On RStudio, go to File > New Project. This will open a popup window. Pick the Version Control option. Pick Git and click Next.
The next window gives you a place to paste the url you got from GitLab and the location on your computer to create the project. Navigate to your Documents folder and name the project work-computer-ratdat.
Click Create Project. Git will make a copy of your project in this new location. Now you have two computers to practice pushing and pulling from each other!

You many now have up two copies of the same project. You can tell which one is meant to represent which computer by looking at the project name in the upper right hand corner. The original “Desktop” project is called “ratdat_lib_wksp”, where the 2nd computer is called “work-computer-ratdat”. If we were really working on them on separate computers, we would probably have kept them both with the same name, but to illlustrate the different computers and practice syncying between them, we used the option to change the name when cloning it.

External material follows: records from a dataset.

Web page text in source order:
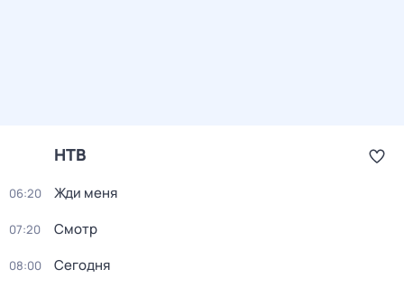
НТВ
06:20 Жди меня
07:20 Смотр
08:00 Сегодня
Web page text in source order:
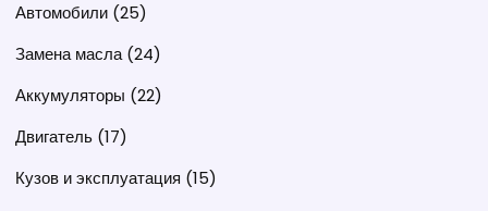
Автомобили (25)
Замена масла(24)
Аккумуляторы (22)
Двигатель (17)
Кузов и эксплуатация (15)
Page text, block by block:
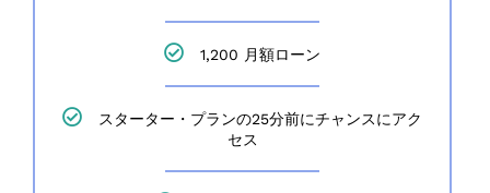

Syncing code between the two computers using GitLab

Let’s practice swtiching between our two computers.

While we are on our work computer we come up with a great idea for our plot, we should make this plot only with the more abundant species. First, make sure you are in the “work-computer-ratdat” project.

Challenge

Filter Yearly Counts data to only Abundant Species

Edit your code to create an abundant species table, where the average species count across years is greater than 50, and then filter your yearly_counts data to only those species before plotting.

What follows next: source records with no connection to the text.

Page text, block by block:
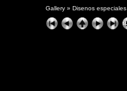
Gallery » Disenos especiales
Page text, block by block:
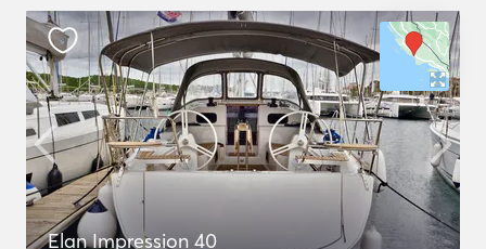
Elan Impression 40
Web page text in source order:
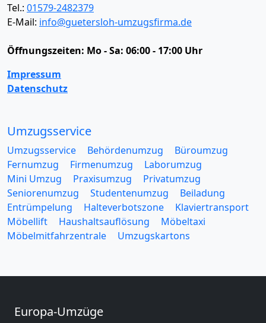
Tel.: 01579-2482379
E-Mail: info@guetersloh-umzugsfirma.de
Öffnungszeiten: Mo - Sa: 06:00 - 17:00 Uhr
Impressum
Datenschutz
Umzugsservice
Umzugsservice Behördenumzug
Büroumzug
Fernumzug
Firmenumzug
Laborumzug
Mini Umzug
Praxisumzug
Privatumzug
Seniorenumzug
Studentenumzug
Beiladung
Entrümpelung
Halteverbotszone
Klaviertransport
Möbellift
Haushaltsauflösung
Möbeltaxi
Möbelmitfahrzentrale
Umzugskartons
Europa-Umzüge

Abundant Species Plot Code

R

library(ratdat)
library(tidyverse)

yearly_counts <- complete_old %>%
  count(year, species_id)

# only plot species with an average count above 50
abund_species <- yearly_counts %>% 
  group_by(species_id) %>% 
  summarize(avg_ct = mean(n)) %>% 
  filter(avg_ct > 50)

yearly_counts %>% 
  filter(species_id %in% abund_species$species_id) %>% 
  ggplot(aes(x = year, y = n,
             color = species_id)) +
    geom_line()+
    geom_point()

Discussion

Challenge

Stage and commit the changes we just made in the “work-computer-ratdat” project.

Note, since we haven’t push these changes to GitLab it still has the old version of our script. Push the changes to GitLab and see that those changes were synched.

The next day, you are working from home and want to get the lastest version of your code to work on. Switch back to the “ratdat_lib_wksp” Project. Notice that the code in the script is still the old code. It does not automatically sync. Use the blue down arrow to pull down changes from GitLab before starting work for that day. Note, don’t click the dropbox arrow as that does a special type of pull that we don’t need for this workflow.

Summary

This git workflow allows you to keep repos synced between two computers. Best practice is to always push your changes when you are done working and to always pull the lastest version when you start. Sometimes things will fall out of sync because you forgot to push or pull. Those changes can be merged together in different ways and sometimes you have to resolve a conflict if you’ve changed the same line in two separate git histories. When you start using more complex git workflows or collaboration, this will also add some complexity.

Discussion

How does this worklow affects you?

Does your usual workflow requires using two computers?
Do you see yourself using this workflow on a daily basis?
What challenges do you anticipate?

Why you might choose to use GitLab or GitHub (over the other)

GitLab

You might want to have your project associated with UW-Madison, for publication purposes, for example.
For advanced users, you might want to take advantage of integrations with resources. Being on campus IP space and using AD for authentication facilitates that process.
GitLab code base is open source, which means you can modify and extend it to suit your needs. That is why UW-Madison GitLab instance is hosted and maintained at UW-Madison.

GitHub

If you have lots of off-campus collaborators or plan to make the project open source, GitHub may be a better option.

It is, however, fairly easy to move repos from GitLab to GitHub and vice versa. You start on one and later decide to move to other.